I heard Bentley Logan breathe before I turned round and saw him. He lumbered in from the main hall, kicking the door wide; but it did not strike the wall and so it made no sound. He wore an old purple dressing gown, too short for him in the sleeves.
“So you’re the man,” he said.
And he was carrying a .45 army revolver, his thumb pulling back the hammer to cock, so that it was practically a hair-trigger.
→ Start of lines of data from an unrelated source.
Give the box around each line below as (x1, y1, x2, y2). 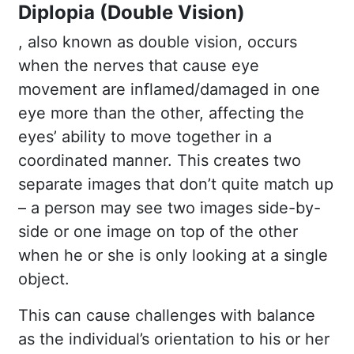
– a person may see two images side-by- (18, 198, 321, 217)
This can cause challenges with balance (18, 305, 315, 325)
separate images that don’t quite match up (18, 174, 333, 194)
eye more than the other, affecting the (18, 103, 304, 122)
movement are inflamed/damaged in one (18, 79, 320, 99)
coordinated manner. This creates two (18, 150, 301, 170)
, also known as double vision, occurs (18, 32, 297, 51)
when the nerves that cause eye (18, 55, 259, 75)
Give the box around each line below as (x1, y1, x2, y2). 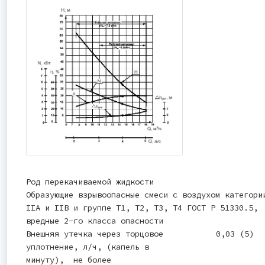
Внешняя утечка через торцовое (26, 228, 163, 240)
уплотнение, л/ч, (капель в (26, 241, 149, 253)
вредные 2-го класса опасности (26, 215, 163, 227)
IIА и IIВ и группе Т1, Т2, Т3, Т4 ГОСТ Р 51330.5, (26, 202, 258, 214)
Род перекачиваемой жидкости (26, 176, 154, 188)
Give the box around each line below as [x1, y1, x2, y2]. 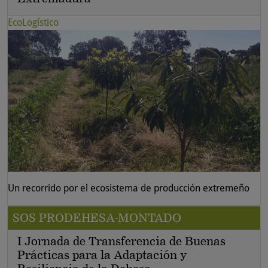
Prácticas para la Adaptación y [17, 248, 187, 263]
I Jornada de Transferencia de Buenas [17, 234, 226, 249]
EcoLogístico [8, 16, 59, 28]
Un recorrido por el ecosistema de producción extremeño [8, 182, 249, 194]
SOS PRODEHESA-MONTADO [13, 211, 181, 226]
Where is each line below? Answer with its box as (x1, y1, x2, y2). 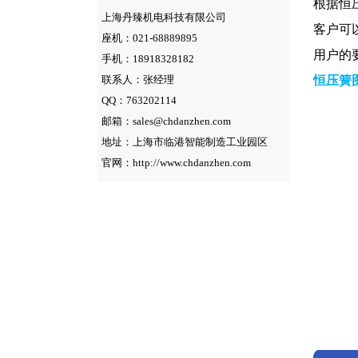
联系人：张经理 (101, 74, 174, 86)
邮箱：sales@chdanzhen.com (101, 115, 231, 127)
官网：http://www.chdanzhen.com (101, 157, 251, 169)
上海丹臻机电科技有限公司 (101, 11, 226, 23)
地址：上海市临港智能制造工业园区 (101, 136, 268, 148)
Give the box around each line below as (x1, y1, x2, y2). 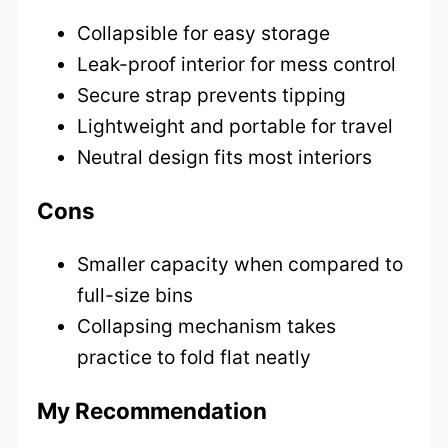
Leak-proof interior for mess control (77, 51, 397, 76)
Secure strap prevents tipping (77, 82, 347, 107)
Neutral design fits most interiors (77, 144, 373, 169)
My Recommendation (37, 396, 268, 424)
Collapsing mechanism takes (77, 313, 337, 338)
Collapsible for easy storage (77, 20, 331, 45)
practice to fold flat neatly (77, 344, 312, 369)
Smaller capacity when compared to (77, 251, 404, 276)
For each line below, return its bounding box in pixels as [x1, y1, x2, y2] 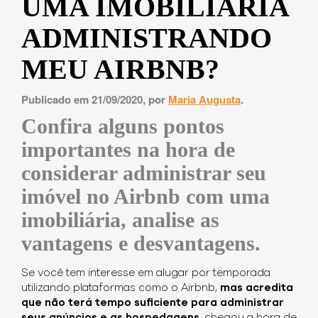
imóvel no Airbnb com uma [21, 185, 270, 209]
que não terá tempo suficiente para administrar [21, 297, 284, 309]
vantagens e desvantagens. [21, 231, 261, 256]
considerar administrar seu [21, 161, 266, 185]
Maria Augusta [168, 92, 241, 108]
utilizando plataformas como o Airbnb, [21, 283, 220, 294]
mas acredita [220, 283, 293, 294]
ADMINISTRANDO [21, 22, 272, 55]

“So you’re the man,” he repeated in a high voice.
Now you may think that this situation had begun to resemble a French farce. But it hadn’t. It wasn’t funny at all. Logan’s face looked not so much impassioned as dry and sick. The grayish tufts of hair were ruffled at either side of his bald head; the patch of mustache worked, as though the man were either going to sneeze or weep. If you have ever seen such emotions stripped raw, you will jump back from what you see. For there was power here too; it was going to burst, and everything else with it. His eyes blinked to adjust themselves to the light.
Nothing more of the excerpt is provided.